Nos últimos dias, surgiram informações de que o presidente da Câmara, Arthur Lira (PP-AL), e o ministro Paulo Guedes se desentenderam por causa do impasse criado pela lei orçamentária aprovada no dia 21 de março. A contenda, segundo apurou o Valor, é parcialmente verdadeira, mas vai além disso.

Desde que assumiu o comando da Câmara, Lira estabeleceu excelente e produtiva relação com Guedes. Os dois têm em comum o interesse, raro na política brasileira, de aprovar a agenda liberal que tramita no parlamento. Na capital da República, projetos considerados impopulares só andam no Congresso sob duas condições: quando há vontade política do presidente eleito, isto é, comprometimento real com as propostas enviadas ao Poder Legislativo, e capital político, que todo chefe do Executivo possui ao chegar ao Palácio do Planalto.

No primeiro ano de mandato, Bolsonaro teve capital político para aprovar a mais impopular das reformas: a da Previdência, que mexeu em direitos dos trabalhadores e funcionários públicos. Devido a embates com aliados e a sociedade civil e ao negacionismo que devota à pandemia que, até o dia 1º de abril, provocou a morte de 331.530 pessoas no Brasil, segundo dados do consórcio de veículos de imprensa, o presidente já perdeu grande parte de seu capital político.

No caso da atual legislatura (2021-2022), o apoio dúbio de Bolsonaro à agenda liberal vem sendo compensado justamente pela aliança estratégica firmada entre Lira e Guedes, apoiada, também, por um personagem da política desconhecido até dois meses atrás, mas que começa a despontar como uma liderança importante no cenário nacional – o presidente do Senado, Rodrigo Pacheco (DEM-MG).
Representantes do chamado Centrão, Lira e Pacheco foram eleitos presidentes das duas Casas do parlamento com apoio de Bolsonaro. Apesar disso, ambos têm estabelecido distância “regulamentar” do Palácio do Planalto. Lira é o principal interlocutor político do presidente, que, embora tenha vencido o pleito de 2018 filiado o PSL, hoje está sem partido.

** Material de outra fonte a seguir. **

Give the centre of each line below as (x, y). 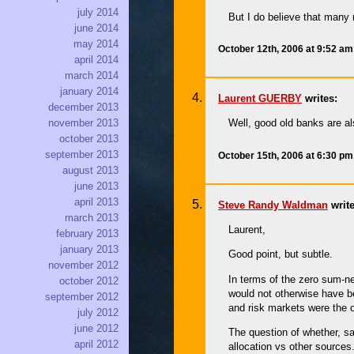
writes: (320, 98)
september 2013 (82, 155)
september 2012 (82, 297)
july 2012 (98, 313)
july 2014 (98, 13)
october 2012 (89, 281)
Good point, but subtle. (281, 254)
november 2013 (83, 123)
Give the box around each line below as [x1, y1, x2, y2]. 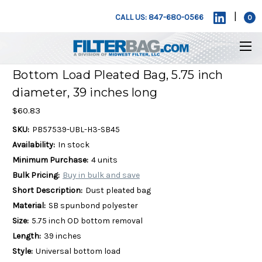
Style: [12, 246, 33, 256]
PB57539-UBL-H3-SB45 [32, 124, 120, 135]
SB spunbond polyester [48, 200, 138, 211]
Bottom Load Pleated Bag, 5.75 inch [12, 68, 223, 82]
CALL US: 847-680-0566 [115, 12, 204, 23]
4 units [91, 154, 118, 165]
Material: [12, 200, 46, 211]
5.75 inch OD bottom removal [31, 215, 143, 226]
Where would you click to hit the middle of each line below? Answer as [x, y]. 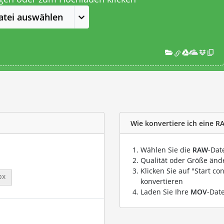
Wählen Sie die [166, 150]
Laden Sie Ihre [165, 192]
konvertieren [162, 181]
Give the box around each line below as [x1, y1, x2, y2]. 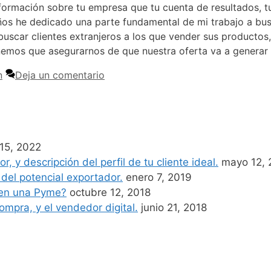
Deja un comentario [15, 69, 105, 82]
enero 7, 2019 [126, 171, 192, 184]
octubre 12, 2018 [70, 186, 151, 199]
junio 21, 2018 [141, 201, 207, 214]
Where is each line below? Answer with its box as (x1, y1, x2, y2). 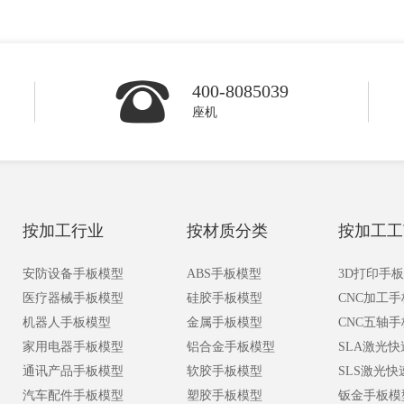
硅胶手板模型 (187, 291, 262, 305)
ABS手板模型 (187, 267, 262, 280)
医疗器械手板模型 (23, 291, 124, 305)
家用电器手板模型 (23, 340, 124, 353)
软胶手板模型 (187, 364, 262, 378)
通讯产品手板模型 (23, 364, 124, 378)
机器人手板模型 (23, 316, 111, 329)
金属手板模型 (187, 316, 262, 329)
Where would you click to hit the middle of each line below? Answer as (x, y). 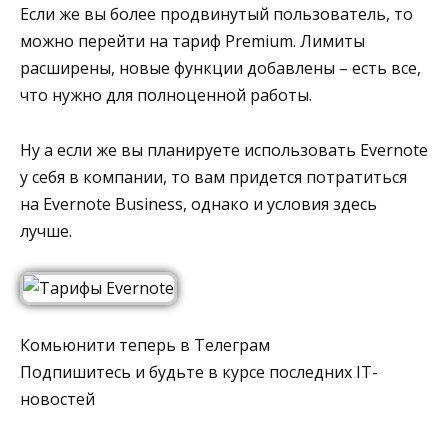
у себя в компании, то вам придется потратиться (213, 176)
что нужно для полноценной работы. (166, 95)
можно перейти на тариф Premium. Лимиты (192, 41)
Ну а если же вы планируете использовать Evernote (224, 149)
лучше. (46, 230)
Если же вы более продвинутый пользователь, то (216, 14)
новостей (57, 398)
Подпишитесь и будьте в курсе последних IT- (199, 371)
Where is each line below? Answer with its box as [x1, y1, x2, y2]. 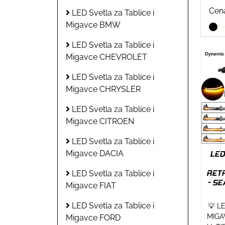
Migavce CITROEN [66, 116, 134, 126]
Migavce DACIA [66, 148, 124, 158]
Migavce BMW [66, 20, 121, 30]
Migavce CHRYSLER [66, 84, 141, 94]
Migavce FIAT [66, 180, 116, 190]
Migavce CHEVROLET [66, 52, 147, 62]
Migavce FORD [66, 212, 121, 222]
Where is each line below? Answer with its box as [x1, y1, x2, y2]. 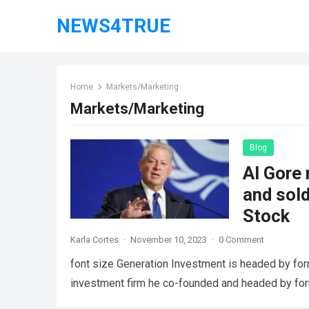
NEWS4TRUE [57, 14, 170, 37]
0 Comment [219, 235, 264, 245]
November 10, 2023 [130, 235, 207, 245]
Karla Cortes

A aliança Lira-Guedes criou as condições para, em apenas dois meses, a Câmara aprovar projetos da agenda liberal considerados, historicamente, impopulares: a independência do Banco Central; a nova Lei do Gás, que cria condições para promover concorrência entre fornecedores nesse mercado, uma antiga reivindicação do setor industrial; a derrubada de dispositivos vetados no marco legal do saneamento básico, medida que deve destravar investimentos privados no setor; e a PEC emergencial, que, apesar das críticas feitas por especialistas, evitou o fim do teto de gastos e instituiu mecanismos para Estados e municípios lidarem com crises fiscais.

Favoráveis ao fim da vinculação de receitas para o pagamento de despesas como saúde e educação, que hoje impede que Congresso e governo, justamente os dois Poderes eleitos pelo voto popular, tenham poder relevante para definir as prioridades do Orçamento da União, Lira e Guedes convenceram o relator da PEC emergencial no Senado, Márcio Bittar (DEM-AC), a incluir a desvinculação na emenda.

Dados oficiais mostram que, em 2019, a participação das despesas obrigatórias no gasto primário (conceito que não inclui desembolso com juros da dívida pública) chegou a 93%. Neste ano, de acordo com a lei orçamentária aprovada pelo Congresso, pode chegar a 98% do total. A crescente rigidez fez o ex-secretário do Tesouro Mansueto Almeida afirmar que “o Brasil é administrado por um software”.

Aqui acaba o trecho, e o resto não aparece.